Boeva Valentina
Centre de Recherche, Institut CurieParis, France; INSERM, U900Paris, France; Mines ParisTechFontainebleau, France; PSL Research UniversityParis, France; Department of Development, Reproduction and Cancer, Institut CochinParis, France; INSERM, U1016Paris, France; Centre National de la Recherche Scientifique UMR 8104Paris, France; Université Paris Descartes UMR-S1016Paris, France.
Front Genet. 2016 Feb 23;7:24. doi: 10.3389/fgene.2016.00024. eCollection 2016.
Eukaryotic genomes contain a variety of structured patterns: repetitive elements, binding sites of DNA and RNA associated proteins, splice sites, and so on. Often, these structured patterns can be formalized as motifs and described using a proper mathematical model such as position weight matrix and IUPAC consensus. Two key tasks are typically carried out for motifs in the context of the analysis of genomic sequences. These are: identification in a set of DNA regions of over-represented motifs from a particular motif database, and de novo discovery of over-represented motifs. Here we describe existing methodology to perform these two tasks for motifs characterizing transcription factor binding. When applied to the output of ChIP-seq and ChIP-exo experiments, or to promoter regions of co-modulated genes, motif analysis techniques allow for the prediction of transcription factor binding events and enable identification of transcriptional regulators and co-regulators. The usefulness of motif analysis is further exemplified in this review by how motif discovery improves peak calling in ChIP-seq and ChIP-exo experiments and, when coupled with information on gene expression, allows insights into physical mechanisms of transcriptional modulation.

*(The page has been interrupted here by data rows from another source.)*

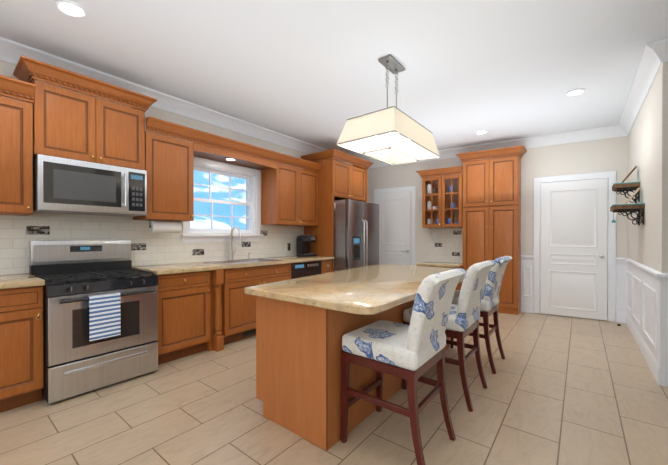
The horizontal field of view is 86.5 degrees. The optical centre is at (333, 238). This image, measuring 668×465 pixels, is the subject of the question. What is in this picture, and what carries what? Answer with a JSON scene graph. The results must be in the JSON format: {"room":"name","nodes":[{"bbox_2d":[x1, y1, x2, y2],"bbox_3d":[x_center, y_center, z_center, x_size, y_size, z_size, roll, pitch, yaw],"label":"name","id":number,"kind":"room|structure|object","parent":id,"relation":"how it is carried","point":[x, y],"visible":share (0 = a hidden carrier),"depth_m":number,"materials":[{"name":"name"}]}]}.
{"room":"kitchen","nodes":[
{"label":"kitchen","id":0,"kind":"room"},
{"bbox_2d":[0,60,307,274],"bbox_3d":[-2.180,-0.198,3.820,0.200,2.800,9.620,0,0,35],"label":"wall","id":1,"kind":"structure","parent":0,"point":[7,69],"depth_m":4.32,"materials":[{"name":"beige paint"}]},
{"bbox_2d":[0,91,43,215],"bbox_3d":[-2.716,-0.627,2.562,0.346,0.870,0.855,0,0,35],"label":"upper cabinet","id":2,"kind":"object","parent":1,"relation":"attached to","point":[21,122],"depth_m":2.71,"materials":[{"name":"brown wood"}]},
{"bbox_2d":[16,59,151,170],"bbox_3d":[-2.234,-1.022,3.254,0.346,0.708,0.905,0,0,35],"label":"upper cabinet","id":3,"kind":"object","parent":1,"relation":"attached to","point":[77,126],"depth_m":3.09,"materials":[{"name":"brown wood"}]},
{"bbox_2d":[33,154,146,216],"bbox_3d":[-2.195,-0.444,3.227,0.443,0.434,0.895,0,0,35],"label":"microwave","id":4,"kind":"object","parent":3,"relation":"attached to","point":[65,186],"visible":1,"depth_m":3.04,"materials":[{"name":"silver metal"}]},
{"bbox_2d":[0,215,302,274],"bbox_3d":[-1.828,0.044,4.142,0.010,0.486,4.550,0,0,35],"label":"backsplash","id":5,"kind":"structure","parent":1,"relation":"attached to","point":[18,234],"depth_m":3.75,"materials":[{"name":"tile"}]},
{"bbox_2d":[133,131,199,222],"bbox_3d":[-1.833,-0.633,3.833,0.346,0.870,0.570,0,0,35],"label":"upper cabinet","id":6,"kind":"object","parent":1,"relation":"attached to","point":[170,182],"depth_m":3.72,"materials":[{"name":"brown wood"}]},
{"bbox_2d":[149,220,181,232],"bbox_3d":[-1.813,-0.131,3.822,0.124,0.133,0.354,0,0,35],"label":"paper towel","id":7,"kind":"object","parent":6,"relation":"hanging from","point":[161,226],"depth_m":3.78,"materials":[{"name":"white paper"}]},
{"bbox_2d":[0,37,351,164],"bbox_3d":[-2.052,-1.525,3.724,0.112,0.145,9.220,0,0,35],"label":"crown molding","id":8,"kind":"structure","parent":1,"relation":"attached to","point":[11,51],"depth_m":4.01,"materials":[{"name":"white wood"}]},
{"bbox_2d":[256,163,299,225],"bbox_3d":[-0.812,-0.641,5.302,0.346,0.870,0.487,0,0,35],"label":"upper cabinet","id":9,"kind":"object","parent":1,"relation":"attached to","point":[280,183],"depth_m":5.15,"materials":[{"name":"brown wood"}]},
{"bbox_2d":[300,167,318,225],"bbox_3d":[-0.522,-0.643,5.719,0.346,0.870,0.530,0,0,35],"label":"upper cabinet","id":10,"kind":"object","parent":1,"relation":"attached to","point":[308,179],"depth_m":5.59,"materials":[{"name":"brown wood"}]},
{"bbox_2d":[181,157,262,241],"bbox_3d":[-1.488,-0.481,4.732,0.215,1.035,1.280,0,0,35],"label":"window","id":11,"kind":"structure","parent":0,"point":[200,164],"depth_m":4.77,"materials":[{"name":"white"}]},
{"bbox_2d":[0,312,667,464],"bbox_3d":[0.776,1.262,1.773,7.400,0.100,9.620,0,0,35],"label":"floor","id":12,"kind":"structure","parent":0,"point":[562,390],"depth_m":2.40,"materials":[{"name":"tile"}]},
{"bbox_2d":[0,287,43,412],"bbox_3d":[-2.527,0.772,2.572,0.652,0.872,0.660,0,0,35],"label":"base cabinet","id":13,"kind":"object","parent":12,"relation":"on","point":[21,308],"depth_m":2.50,"materials":[{"name":"brown wood"}]},
{"bbox_2d":[0,273,44,290],"bbox_3d":[-2.581,0.316,2.453,0.696,0.040,0.912,0,0,35],"label":"countertop","id":14,"kind":"structure","parent":13,"relation":"on","point":[7,282],"depth_m":2.52,"materials":[{"name":"beige stone"}]},
{"bbox_2d":[29,240,158,403],"bbox_3d":[-2.059,0.610,3.094,0.807,1.190,0.901,0,0,35],"label":"range","id":15,"kind":"object","parent":12,"relation":"on","point":[100,313],"visible":0.96,"depth_m":2.88,"materials":[{"name":"silver metal"}]},
{"bbox_2d":[137,267,223,364],"bbox_3d":[-1.686,0.766,3.740,0.700,0.872,0.726,0,0,35],"label":"base cabinet","id":16,"kind":"object","parent":12,"relation":"on","point":[207,306],"depth_m":3.57,"materials":[{"name":"brown wood"}]},
{"bbox_2d":[132,256,333,274],"bbox_3d":[-1.064,0.305,4.638,0.696,0.040,2.929,0,0,35],"label":"countertop","id":17,"kind":"structure","parent":16,"relation":"on","point":[157,269],"depth_m":4.10,"materials":[{"name":"beige stone"}]},
{"bbox_2d":[229,226,250,259],"bbox_3d":[-1.202,0.060,4.750,0.262,0.450,0.360,0,0,35],"label":"faucet","id":18,"kind":"object","parent":17,"relation":"on","point":[235,227],"depth_m":4.67,"materials":[{"name":"silver metal"}]},
{"bbox_2d":[206,258,279,263],"bbox_3d":[-1.141,0.385,4.529,0.524,0.211,0.968,0,0,35],"label":"sink","id":19,"kind":"object","parent":17,"relation":"in","point":[231,261],"depth_m":4.66,"materials":[{"name":"silver metal"}]},
{"bbox_2d":[296,235,316,256],"bbox_3d":[-0.441,0.109,5.712,0.324,0.340,0.198,0,0,42],"label":"coffee maker","id":20,"kind":"object","parent":17,"relation":"on","point":[303,241],"visible":1,"depth_m":5.66,"materials":[{"name":"black plastic"}]},
{"bbox_2d":[224,259,290,344],"bbox_3d":[-1.133,0.762,4.579,0.652,0.872,1.178,0,0,35],"label":"base cabinet","id":21,"kind":"object","parent":12,"relation":"on","point":[239,307],"depth_m":4.14,"materials":[{"name":"brown wood"}]},
{"bbox_2d":[291,261,321,278],"bbox_3d":[-0.619,0.760,5.305,0.654,0.868,0.749,0,0,35],"label":"dishwasher","id":22,"kind":"object","parent":12,"relation":"on","point":[304,269],"visible":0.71,"depth_m":5.04,"materials":[{"name":"black plastic"}]},
{"bbox_2d":[316,259,331,273],"bbox_3d":[-0.350,0.756,5.706,0.652,0.872,0.363,0,0,35],"label":"base cabinet","id":23,"kind":"object","parent":12,"relation":"on","point":[326,263],"depth_m":5.46,"materials":[{"name":"brown wood"}]},
{"bbox_2d":[301,149,373,271],"bbox_3d":[0.082,-0.101,6.242,0.745,2.580,1.366,0,0,35],"label":"surround","id":24,"kind":"object","parent":12,"relation":"on","point":[338,180],"visible":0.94,"depth_m":5.78,"materials":[{"name":"brown wood"}]},
{"bbox_2d":[256,300,449,450],"bbox_3d":[0.360,0.789,3.199,0.686,0.832,2.393,0,0,35],"label":"kitchen island","id":25,"kind":"object","parent":12,"relation":"on","point":[304,325],"depth_m":2.21,"materials":[{"name":"brown wood"}]},
{"bbox_2d":[244,264,467,315],"bbox_3d":[0.388,0.351,3.167,1.294,0.044,2.596,0,0,35],"label":"island countertop","id":26,"kind":"structure","parent":25,"relation":"on","point":[371,290],"depth_m":2.38,"materials":[{"name":"beige stone"}]},
{"bbox_2d":[334,199,378,271],"bbox_3d":[0.194,0.290,6.152,0.980,1.800,1.120,0,0,35],"label":"fridge","id":27,"kind":"object","parent":12,"relation":"on","point":[356,234],"visible":0.44,"depth_m":5.63,"materials":[{"name":"silver metal"}]},
{"bbox_2d":[341,268,465,464],"bbox_3d":[0.408,0.696,2.099,0.622,1.038,0.579,0,0,35],"label":"stool","id":28,"kind":"object","parent":12,"relation":"on","point":[413,352],"visible":1,"depth_m":1.95,"materials":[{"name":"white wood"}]},
{"bbox_2d":[416,262,462,289],"bbox_3d":[1.889,0.809,6.234,0.704,0.760,0.592,0,0,35],"label":"base cabinet","id":29,"kind":"object","parent":12,"relation":"on","point":[446,265],"visible":0.06,"depth_m":6.00,"materials":[{"name":"beige stone"}]},
{"bbox_2d":[402,260,495,411],"bbox_3d":[0.917,0.692,2.831,0.622,1.038,0.579,0,0,35],"label":"stool","id":30,"kind":"object","parent":12,"relation":"on","point":[463,319],"visible":0.71,"depth_m":2.57,"materials":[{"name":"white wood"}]},
{"bbox_2d":[450,256,512,373],"bbox_3d":[1.390,0.689,3.513,0.622,1.038,0.579,0,0,35],"label":"stool","id":31,"kind":"object","parent":12,"relation":"on","point":[488,307],"visible":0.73,"depth_m":3.23,"materials":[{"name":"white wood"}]},
{"bbox_2d":[456,145,526,314],"bbox_3d":[2.586,-0.119,5.866,1.018,2.620,0.392,0,0,35],"label":"pantry","id":32,"kind":"object","parent":12,"relation":"on","point":[492,208],"visible":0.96,"depth_m":5.72,"materials":[{"name":"brown wood"}]},
{"bbox_2d":[0,0,667,159],"bbox_3d":[0.776,-1.638,1.758,7.400,0.100,9.620,0,0,35],"label":"ceiling","id":33,"kind":"structure","parent":0,"point":[313,72],"depth_m":3.09,"materials":[{"name":"white paint"}]},
{"bbox_2d":[55,0,86,17],"bbox_3d":[-1.812,-1.587,2.449,0.180,0.024,0.180,0,0,35],"label":"recessed light","id":34,"kind":"object","parent":33,"relation":"in","point":[71,8],"visible":1,"depth_m":2.44,"materials":[{"name":"white"}]},
{"bbox_2d":[336,54,440,164],"bbox_3d":[0.529,-1.167,3.236,0.580,0.856,1.111,0,0,35],"label":"pendant light","id":35,"kind":"object","parent":33,"relation":"hanging from","point":[393,135],"visible":1,"depth_m":3.13,"materials":[{"name":"beige fabric"}]},
{"bbox_2d":[475,130,487,134],"bbox_3d":[2.215,-1.602,5.337,0.180,0.024,0.180,0,0,35],"label":"recessed light","id":36,"kind":"object","parent":33,"relation":"in","point":[481,132],"visible":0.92,"depth_m":5.34,"materials":[{"name":"white"}]},
{"bbox_2d":[566,88,584,95],"bbox_3d":[2.625,-1.595,3.859,0.180,0.024,0.180,0,0,35],"label":"recessed light","id":37,"kind":"object","parent":33,"relation":"in","point":[575,92],"visible":1,"depth_m":3.86,"materials":[{"name":"white"}]},
{"bbox_2d":[367,136,627,320],"bbox_3d":[3.542,-0.207,5.571,7.200,2.800,0.213,0,0,35],"label":"wall","id":38,"kind":"structure","parent":0,"point":[599,155],"depth_m":5.73,"materials":[{"name":"beige paint"}]},
{"bbox_2d":[374,186,415,265],"bbox_3d":[1.181,0.085,7.046,0.900,2.200,0.088,0,0,35],"label":"door","id":39,"kind":"structure","parent":38,"relation":"in","point":[397,225],"depth_m":7.01,"materials":[{"name":"white wood"}]},
{"bbox_2d":[416,166,462,227],"bbox_3d":[1.911,-0.711,6.332,0.792,1.020,0.392,0,0,35],"label":"upper cabinet","id":40,"kind":"object","parent":38,"relation":"attached to","point":[442,199],"visible":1,"depth_m":6.32,"materials":[{"name":"brown wood"}]},
{"bbox_2d":[428,228,462,262],"bbox_3d":[2.062,0.113,6.479,0.705,0.628,0.012,0,0,35],"label":"backsplash","id":41,"kind":"structure","parent":38,"relation":"attached to","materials":[{"name":"tile"}]},
{"bbox_2d":[368,125,628,167],"bbox_3d":[2.364,-1.538,6.201,4.300,0.145,0.112,0,0,35],"label":"crown molding","id":42,"kind":"structure","parent":38,"relation":"attached to","point":[608,131],"depth_m":5.60,"materials":[{"name":"white wood"}]},
{"bbox_2d":[533,171,615,321],"bbox_3d":[3.597,0.109,5.354,1.040,2.170,0.109,0,0,35],"label":"door","id":43,"kind":"structure","parent":38,"relation":"in","point":[574,231],"depth_m":5.35,"materials":[{"name":"white wood"}]},
{"bbox_2d":[628,62,667,272],"bbox_3d":[3.506,-0.199,3.924,0.180,2.800,2.560,0,0,35],"label":"wall","id":44,"kind":"structure","parent":0,"point":[648,158],"depth_m":3.32,"materials":[{"name":"beige paint"}]},
{"bbox_2d":[610,166,644,225],"bbox_3d":[3.322,-0.495,4.050,0.263,0.690,0.726,0,0,35],"label":"wall-mounted shelf","id":45,"kind":"object","parent":44,"relation":"attached to","point":[622,186],"visible":1,"depth_m":4.01,"materials":[{"name":"brown wood"}]},
{"bbox_2d":[616,38,667,136],"bbox_3d":[3.325,-1.526,3.896,0.132,0.145,2.542,0,0,35],"label":"crown molding","id":46,"kind":"structure","parent":44,"relation":"attached to","point":[654,56],"depth_m":3.42,"materials":[{"name":"white wood"}]},
{"bbox_2d":[621,258,664,385],"bbox_3d":[3.399,0.738,3.983,0.057,0.925,2.594,0,0,35],"label":"trim","id":47,"kind":"structure","parent":44,"relation":"attached to","point":[642,301],"depth_m":3.50,"materials":[{"name":"white"}]},
{"bbox_2d":[665,273,667,366],"bbox_3d":[3.573,0.739,3.862,0.061,0.925,2.594,0,0,35],"label":"trim","id":48,"kind":"structure","parent":44,"relation":"attached to","point":[666,274],"depth_m":2.90,"materials":[{"name":"white"}]},
{"label":"outside","id":49,"kind":"structure","parent":0,"visible":0},
{"bbox_2d":[190,170,245,229],"bbox_3d":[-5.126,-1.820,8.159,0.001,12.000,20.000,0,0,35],"label":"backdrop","id":50,"kind":"structure","parent":49,"point":[222,193],"depth_m":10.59,"materials":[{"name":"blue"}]}
]}

重复元件、与DNA和RNA相关蛋白的结合位点、剪接位点等等。通常,这些结构化模式可以形式化为基序,并使用适当的数学模型(如位置权重矩阵和国际纯粹与应用化学联合会(IUPAC)一致序列)进行描述。在基因组序列分析的背景下,通常针对基序执行两项关键任务。它们是:在一组DNA区域中识别来自特定基序数据库的过度代表的基序,以及从头发现过度代表的基序。在这里,我们描述了针对表征转录因子结合的基序执行这两项任务的现有方法。当应用于染色质免疫沉淀测序(ChIP-seq)和染色质免疫沉淀外显子测序(ChIP-exo)实验的输出,或共调控基因的启动子区域时,基序分析技术可以预测转录因子结合事件,并能够识别转录调节因子和共调节因子。在本综述中,通过基序发现如何改善ChIP-seq和ChIP-exo实验中的峰检测,以及当与基因表达信息结合时如何深入了解转录调控的物理机制,进一步例证了基序分析的有用性。